The standard way to determine whether a genetic variant is associated with longevity is to look at its prevalence in the population at various ages. If the relative proportion of the variant increases in the surviving population, then that may be because it is having an impact on survival. Only two genes have variants that robustly appear to associate with longevity in multiple study populations, however, APOE and FOXO3A, and even there the size of the effect is small. The picture that has emerged from genetic studies of longevity and aging to date is one of thousands of tiny interdependent influences, interacting with the environment and one another, such that correlations in one study population near always fail to show up in another, even when both studies are carried out in the same part of the world. Still, the studies continue, with researchers now digging deeper into areas of genetic analysis that were previously skipped for technical reasons. Here is a recent example, in which researchers do manage to replicate a finding of association with longevity for a variant of the dopamine D4 receptor:
Age at death in adulthood has a heritability of approximately 25%. According to a recent review of genome-wide association studies (GWAS) APOE and FOXO3A gene variants are associated with longevity. Although association of other genetic polymorphisms did not reach the level of genome wide significance, identified pathways and genetic signatures have been shown to be important in longevity. Inheritance of long life span seems to be rather complex, with modest individual genetic effects, along with significant gene-environment interactions. Based on a study of exceptional longevity, genetic factors seem to be even more important where familial clustering of extreme old age is robust. These individuals might lack some of the risk factors related to various diseases, and at the same time carry protective genetic variations against basic mechanisms of age-related illnesses, also referred to as ‘longevity enabling genes’.

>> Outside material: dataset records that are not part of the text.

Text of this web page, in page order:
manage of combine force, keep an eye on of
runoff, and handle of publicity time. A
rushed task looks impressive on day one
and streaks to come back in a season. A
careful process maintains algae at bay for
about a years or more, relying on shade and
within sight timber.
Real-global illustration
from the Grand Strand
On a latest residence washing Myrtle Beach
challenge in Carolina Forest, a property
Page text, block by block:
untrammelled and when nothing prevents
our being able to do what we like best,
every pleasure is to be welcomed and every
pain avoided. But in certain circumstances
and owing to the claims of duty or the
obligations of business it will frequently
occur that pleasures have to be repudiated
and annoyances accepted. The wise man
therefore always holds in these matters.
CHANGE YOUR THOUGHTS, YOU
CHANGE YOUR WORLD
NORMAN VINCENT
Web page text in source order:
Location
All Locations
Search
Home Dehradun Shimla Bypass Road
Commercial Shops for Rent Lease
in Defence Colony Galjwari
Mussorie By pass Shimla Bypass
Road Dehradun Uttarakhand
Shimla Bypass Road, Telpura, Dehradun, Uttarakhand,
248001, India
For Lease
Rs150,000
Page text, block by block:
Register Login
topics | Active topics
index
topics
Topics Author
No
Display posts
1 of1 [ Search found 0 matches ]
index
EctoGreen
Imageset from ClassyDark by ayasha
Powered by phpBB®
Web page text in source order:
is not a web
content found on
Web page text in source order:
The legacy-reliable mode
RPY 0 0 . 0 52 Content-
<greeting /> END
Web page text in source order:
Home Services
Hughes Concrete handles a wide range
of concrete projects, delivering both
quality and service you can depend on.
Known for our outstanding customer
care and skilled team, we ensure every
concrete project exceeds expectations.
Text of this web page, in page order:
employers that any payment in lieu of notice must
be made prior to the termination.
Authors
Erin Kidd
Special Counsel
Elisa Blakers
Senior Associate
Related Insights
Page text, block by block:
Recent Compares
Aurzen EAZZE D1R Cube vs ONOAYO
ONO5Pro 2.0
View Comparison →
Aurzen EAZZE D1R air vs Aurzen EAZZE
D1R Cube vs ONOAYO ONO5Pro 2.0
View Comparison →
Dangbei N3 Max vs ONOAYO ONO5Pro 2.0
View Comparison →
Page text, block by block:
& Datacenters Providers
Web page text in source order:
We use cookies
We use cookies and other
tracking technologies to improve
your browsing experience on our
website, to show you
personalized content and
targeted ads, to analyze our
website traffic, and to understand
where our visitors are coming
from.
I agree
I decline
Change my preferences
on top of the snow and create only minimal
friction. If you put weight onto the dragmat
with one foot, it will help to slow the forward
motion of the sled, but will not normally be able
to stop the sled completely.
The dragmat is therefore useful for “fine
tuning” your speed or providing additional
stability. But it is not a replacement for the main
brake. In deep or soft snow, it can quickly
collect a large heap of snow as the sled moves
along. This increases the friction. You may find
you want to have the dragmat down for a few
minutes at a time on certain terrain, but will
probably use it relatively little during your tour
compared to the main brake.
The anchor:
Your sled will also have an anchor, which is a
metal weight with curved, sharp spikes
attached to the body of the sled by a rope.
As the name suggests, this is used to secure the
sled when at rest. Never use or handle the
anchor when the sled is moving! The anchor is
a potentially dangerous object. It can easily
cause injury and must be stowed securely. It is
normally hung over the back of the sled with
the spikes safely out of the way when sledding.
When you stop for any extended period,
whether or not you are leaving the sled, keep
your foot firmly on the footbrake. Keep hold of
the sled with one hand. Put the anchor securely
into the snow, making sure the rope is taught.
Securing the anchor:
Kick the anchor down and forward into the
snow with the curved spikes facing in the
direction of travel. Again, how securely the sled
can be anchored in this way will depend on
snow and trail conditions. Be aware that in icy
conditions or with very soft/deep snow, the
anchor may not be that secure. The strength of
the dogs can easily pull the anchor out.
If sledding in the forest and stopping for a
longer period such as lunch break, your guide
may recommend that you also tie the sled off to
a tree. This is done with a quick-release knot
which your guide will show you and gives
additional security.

It is important to note that due to technical reasons GWAS and SNP studies on longevity have not investigated any variable number of tandem repeat variations (VNTR) in association with longevity. It has been proposed that a specific VNTR variant, the 7 repeat allele of the dopamine D4 receptor gene (DRD4), could be an important factor in extreme longevity, because it plays a major role in the brain’s dopaminergic functioning. Surviving participants of a 30-year-old population-based health survey (N = 310, age range 90-109, mean age: 95.2 years) possessed a 66% higher rate of 7 repeat allele carriers as compared to that of an ancestry-matched young population (N = 2902, age range 7-45). In addition, this association was far more pronounced in females (there were 39.3% allele 7 carriers in the old vs 21.9% in the young population) as compared to males (29.7% in the old vs. 21.9 in the young population). There is supporting evidence from animal studies of this gene: DRD4 knock-out mice lived 7-9.7% shorter and showed reduced spontaneous locomotor activity, as compared to those with functional DRD4 genes. Also, while the wild type mice showed clear beneficial effects of an enriched environment on lifespan, the DRD4 knock-out mice did not a show lifespan increase when reared in an enriched environment.

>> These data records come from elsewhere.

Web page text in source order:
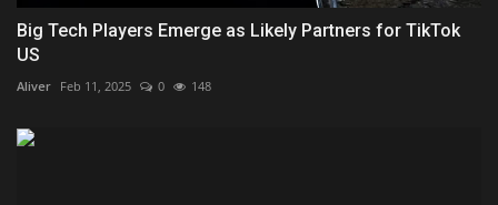
Big Tech Players Emerge as Likely Partners for TikTok
US
Aliver Feb 11, 2025 0 148
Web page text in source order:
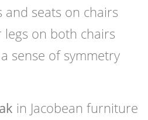
seats on chairs
on both chairs
sense of symmetry
in Jacobean furniture
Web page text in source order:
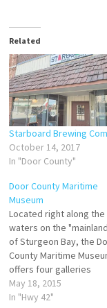
Related
Starboard Brewing
October 14, 2017
In "Door County"
Door County Maritime
Museum
Located right along the
waters on the
of Sturgeon Bay, the
County Maritime
offers four galleries
showcasing model ships,
shipwrecks,
May 18, 2015
In "Hwy 42"
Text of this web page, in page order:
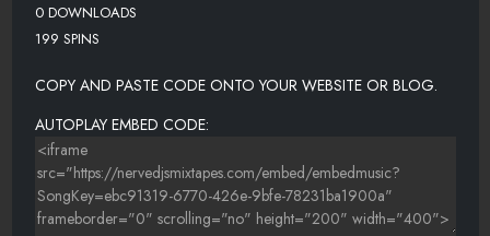
0 DOWNLOADS
199 SPINS
COPY AND PASTE CODE ONTO YOUR WEBSITE OR BLOG.
AUTOPLAY EMBED CODE:
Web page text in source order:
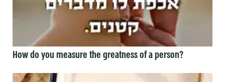
How do you measure the greatness of a person?
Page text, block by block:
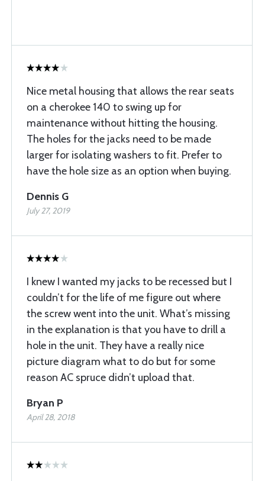
Nice metal housing that allows the rear seats
on a cherokee 140 to swing up for
maintenance without hitting the housing.
The holes for the jacks need to be made
larger for isolating washers to fit. Prefer to
have the hole size as an option when buying.
Dennis G
July 27, 2019
I knew I wanted my jacks to be recessed but I
couldn’t for the life of me figure out where
the screw went into the unit. What’s missing
in the explanation is that you have to drill a
hole in the unit. They have a really nice
picture diagram what to do but for some
reason AC spruce didn’t upload that.
Bryan P
April 28, 2018
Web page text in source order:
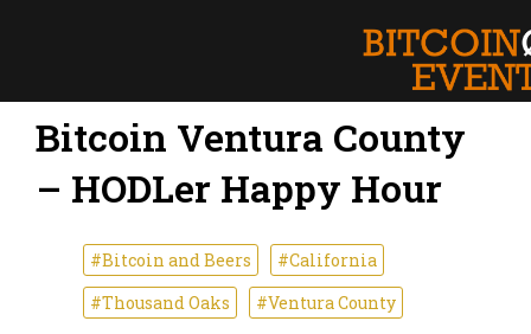
Bitcoin Ventura County
– HODLer Happy Hour
#Bitcoin and Beers
#California
#Thousand Oaks
#Ventura County
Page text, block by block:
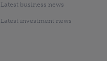
Latest business news
Latest investment news
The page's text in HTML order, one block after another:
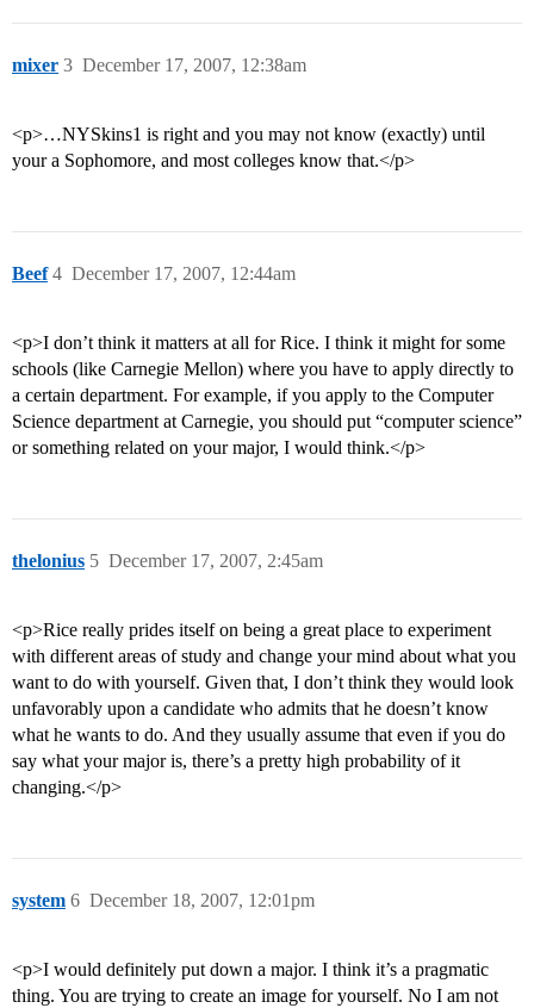
mixer December 17, 2007, 12:38am
3
<p>…NYSkins1 is right and you may not know (exactly) until
your a Sophomore, and most colleges know that.</p>
Beef December 17, 2007, 12:44am
4
<p>I don’t think it matters at all for Rice. I think it might for some
schools (like Carnegie Mellon) where you have to apply directly to
a certain department. For example, if you apply to the Computer
Science department at Carnegie, you should put “computer science”
or something related on your major, I would think.</p>
thelonius December 17, 2007, 2:45am
5
<p>Rice really prides itself on being a great place to experiment
with different areas of study and change your mind about what you
want to do with yourself. Given that, I don’t think they would look
unfavorably upon a candidate who admits that he doesn’t know
what he wants to do. And they usually assume that even if you do
say what your major is, there’s a pretty high probability of it
changing.</p>
system December 18, 2007, 12:01pm
6
<p>I would definitely put down a major. I think it’s a pragmatic
thing. You are trying to create an image for yourself. No I am not
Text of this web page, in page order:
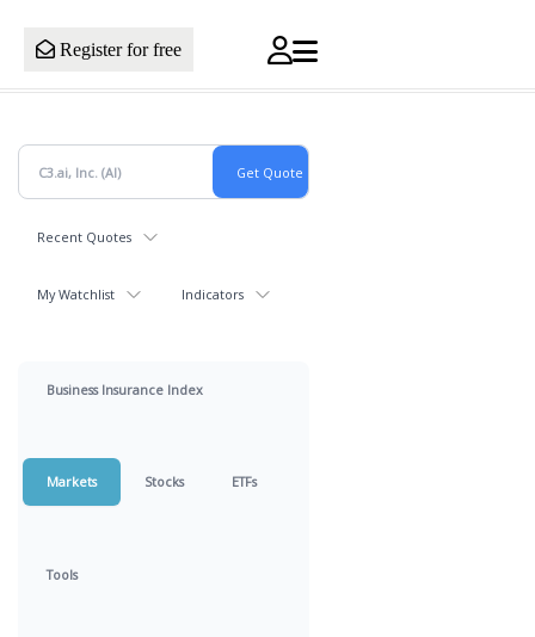
Register for free
Recent Quotes
My Watchlist Indicators
Business Insurance Index
Markets Stocks ETFs
Tools
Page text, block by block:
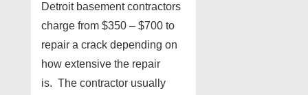
Detroit basement contractors
charge from $350 – $700 to
repair a crack depending on
how extensive the repair
is. The contractor usually
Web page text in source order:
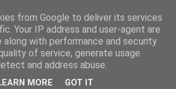
from Google to deliver its services
Your IP address and user-agent are
along with performance and security
of service, generate usage
and address abuse.
MORE GOT IT

Initial association result of the DRD4 VNTR 7 repeat allele and longevity have not yet been replicated to date, which would be reassuring given recent arguments regarding the critical importance of replication in genetic studies. The major goal of the present study was to test association of the DRD4 VNTR 7 repeat allele and longevity using continuous age groups. We analyzed association of the DRD4 VNTR with longevity. Association analyses of continuous age groups using genotype data from 1801 Caucasian participants from 18 to 97 years of age showed a significant increase of allele 7 carriers with age. Interestingly, from age 18 to 75 ratio of those carrying the 7-repeat allele increased progressively from 29.5% to 46.9% in the tested age groups, however, in the older age groups the proportion of allele 7 carriers dropped intensively (44.4% in those between 76-85 years and 31% in the 86-97 age group). This “drop” might be due to the relatively small sample size of the age groups, but might also point to the fact that relative importance of environmental, genetic and stochastic determinants of survival vary with age. Association of the DRD4 gene variants with longevity fits well with the assumption that inheritance of longevity is complex, with modest individual genetic effects interacting with each other as well as with the environment. We propose that the DRD4 allele 7 could be a “longevity enabling genetic variant,” protecting against basic mechanisms of age-related illnesses, but the precise manner in which this is accomplished is unclear at this point.